When a friend telephoned Pol Martin in the middle of her dinner party to lament the failed meal she was preparing, he told his panic-stricken friend to leave the back door open. He hurried over to her house, swept in unnoticed and deftly rescued the feast she had been attempting to orchestrate. The dinner party was a hit and none of the guests had the slightest clue that the meal had been created by one of North America's most celebrated chefs.
Although Mr. Martin could not make house calls to every cook in a crisis, he was welcomed into kitchens across North America, via his culinary television shows and the more than 30 cookbooks he authored. His sage advice about meal preparation centred on the basics. With proper guidance, good cooking is very simple, he said. "The more fun you have in the kitchen, the more you will want to try."
Born Pol Halna du Fretay in Brittany, he was the son of an aristocratic French military officer. He grew up in a castle which he once almost set ablaze through an early attempt at cooking. He studied to become a chef at the École hôtelière de Paris and emigrated to Canada in 1954. He crossed the country working in the kitchens of the Canadian Pacific Hotel chain, before he was hired as a saucier at the Four Seasons Hotel in Manhattan. In 1967, he moved to Montreal where he managed the once chic and now-defunct restaurant, Mother Martin's. It was during his tenure there that he came to be known as Pol Martin. He said that his new name suited his adopted country, noting that Halna du Fretay was too high-brow for Canadian tastes.

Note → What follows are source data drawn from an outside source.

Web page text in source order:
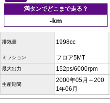
満タンでどこまで走る？
-km
排気量 1998cc
ミッション フロア5MT
最大出力 152ps/6000rpm
生産期間
2000年05月～200
1年06月
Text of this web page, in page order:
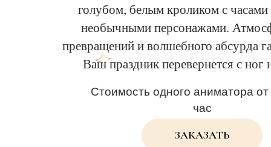
Стоимость одного аниматора
час
голубом, белым кроликом с
необычными персонажами.
превращений и волшебного абсурда
Ваш праздник перевернется с ног
ЗАКАЗАТЬ
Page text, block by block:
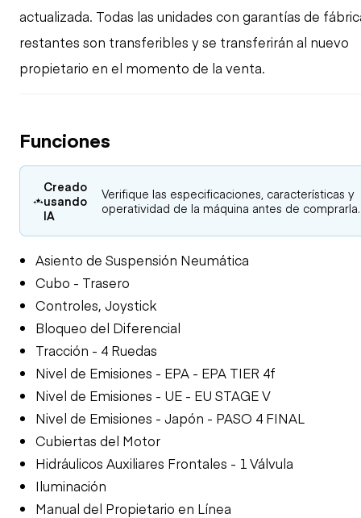
actualizada. Todas las unidades con garantías de
restantes son transferibles y se transferirán al nuevo
propietario en el momento de la venta.
Funciones
Creado
usando
IA
Verifique las especificaciones, características y
operatividad de la máquina antes de comprarla.
Asiento de Suspensión Neumática
Cubo - Trasero
Controles, Joystick
Bloqueo del Diferencial
Tracción - 4 Ruedas
Nivel de Emisiones - EPA - EPA TIER 4f
Nivel de Emisiones - UE - EU STAGE V
Nivel de Emisiones - Japón - PASO 4 FINAL
Cubiertas del Motor
Hidráulicos Auxiliares Frontales - 1 Válvula
Iluminación
Manual del Propietario en Línea
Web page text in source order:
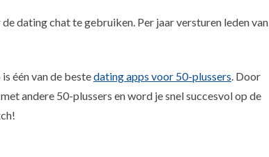
dating chat te gebruiken. Per jaar versturen leden van
één van de bestedating apps voor 50-plussers. Door
andere 50-plussers en word je snel succesvol op de
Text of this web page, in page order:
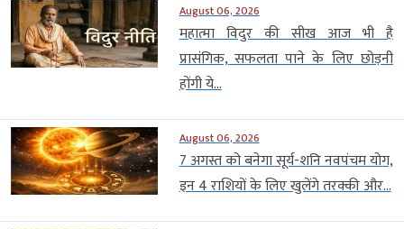
August 06, 2026
महात्मा विदुर की सीख आज भी है
प्रासंगिक, सफलता पाने के लिए छोड़नी
होंगी ये...
August 06, 2026
7 अगस्त को बनेगा सूर्य-शनि नवपंचम योग,
इन 4 राशियों के लिए खुलेंगे तरक्की और...
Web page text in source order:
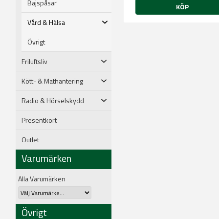
Bajspåsar
Vård & Hälsa
Övrigt
Friluftsliv
Kött- & Mathantering
Radio & Hörselskydd
Presentkort
Outlet
Varumärken
Alla Varumärken
Övrigt
KÖP

In 1970, he began focusing on culinary education. He opened his Montreal cooking school, L'Ecole Culinaire Pol Martin, and began making appearances on French television in Quebec. In 1973, he published his first book The Art of Cooking and also hosted The Art of Cooking, a nationally broadcast CTV television program. Lighthearted, and blessed with an infectious sense of humour, his personality was a perfect fit for the small screen. In 1981, three years after the show went off the air, Mr. Martin closed his cooking school and moved to Port Credit, Ont. There, he devoted himself to writing such books as Love at First Bite and Smart and Simple Cooking while simultaneously managing two French-language culinary magazines, Télé-cuisine and Santé menu.
Mr. Martin remained a much sought-after guest on television and radio talk shows across North America. He was a huge hit on Live with Regis and Kathie Lee and is remembered today by the producer, Victoria Lang, as one of funniest chefs to appear on the show. She also liked his recipes. "Anybody can look at Easy Cooking and complete a recipe successfully. I have a lot of cookbooks, but I especially like this one."

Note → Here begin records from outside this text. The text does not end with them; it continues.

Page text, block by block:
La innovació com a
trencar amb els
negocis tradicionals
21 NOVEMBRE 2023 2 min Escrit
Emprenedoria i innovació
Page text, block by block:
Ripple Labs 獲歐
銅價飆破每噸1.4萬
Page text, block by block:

What made his cookbooks so successful was a culinary philosophy that centred around the idea that should be mere starting points. They were not meant to be followed religiously. Mr. Martin described his recipes as dependable, simple dishes that allow cooks to improvise, so that it can be made by everyone, not just gourmets. "I have vulgarized French food," he once said during an interview.
His daughter, Melissa Halna du Fretay, said that, as a child, the kitchen had been the centre of family life. "My brother and I served the multi-course dinners that my father and mother would host at our family home in Pointe Claire. We learned early about table etiquette and hospitality. Those dinners were always joyous events in an era when a five-hour dinner was normal. Or at least it was at our house."
POL MARTIN
Pol Martin was born in Nantes, France, on Aug. 3, 1929. He died of cancer at home in Carlisle, Ont., on Sept. 16, 2007. He was 78. He is survived by his second wife, Suzanne, and by three children from a previous marriage, Melissa, Brett and Abigail.